Return a new array consisting of the product of all elements in the array excluding the current index

getProductArray.java

public int[] getProducts(int[] nums){

        if(nums == null) return new int[0];
        if(nums.length == 0) return new int[0];
        if(nums.length == 1) return new int[]{0};


        int[] products = new int[nums.length];

        //any number multiplied by 1 is the same number; therefore allProducts cannot be initialized to 0
        int allProducts = 1, start = 0, end = nums.length-1, countOfZeros = 0;

        while(start<=end){

            if(start==end){

                if(nums[start] == 0){
                    countOfZeros++; //ignore 0s in the array, keep a count in case all/some elements are 0;
                }
                else{
                    allProducts *= nums[start];
                }

            }
            else{

                if(nums[start] == 0){
                    countOfZeros++;
                }
                else{
                    allProducts *= nums[start];
                }

                if(nums[end] == 0){
                    countOfZeros++; //ignore 0s in the array, keep a count in case all elements are 0;
                }
                else{
                    allProducts *= nums[end];
                }
            }
            start++; end--;

        }

        if (countOfZeros >  1) return products; //product of any other number including a 0 still results in 0

        // only countOfZeros = 1 can result in the index having a product
        for(int index = 0; index < nums.length; index++){
            products[index] = (countOfZeros == 1) ?
                                    (nums[index] == 0) ? allProducts : 0
                              : allProducts/nums[index];
        }

   
        return products;
    }

Hello @deedee47, thank you for participating in Week 4 of Algorithm Fridays.

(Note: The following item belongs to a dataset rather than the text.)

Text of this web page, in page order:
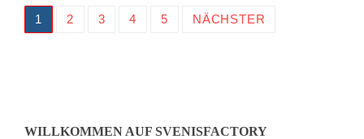
Seitennummerierung
1 2 3 4 5 NÄCHSTER
WILLKOMMEN AUF SVENISFACTORY

This is a decent implementation. One thing to note however is that your solution fails the test case for when one of the elements of the array is 0. For example, if I run:

getProducts([4, 3, 0]); ❌ // it should return [0, 0, 12] but yours returns [0, 0, 0]

But apart from that, this was a good attempt.

Hi @meekg33k, wow, the cases really run deep.

Based on the way I implemented the solution, I assumed that once a 0 is present, it makes the product 0 as well. I have considered a different approach based on the case you provided. if there's only one 0 present, then it can have a product otherwise, everything else is 0.

Thanks for the insight.
It is really interesting to participate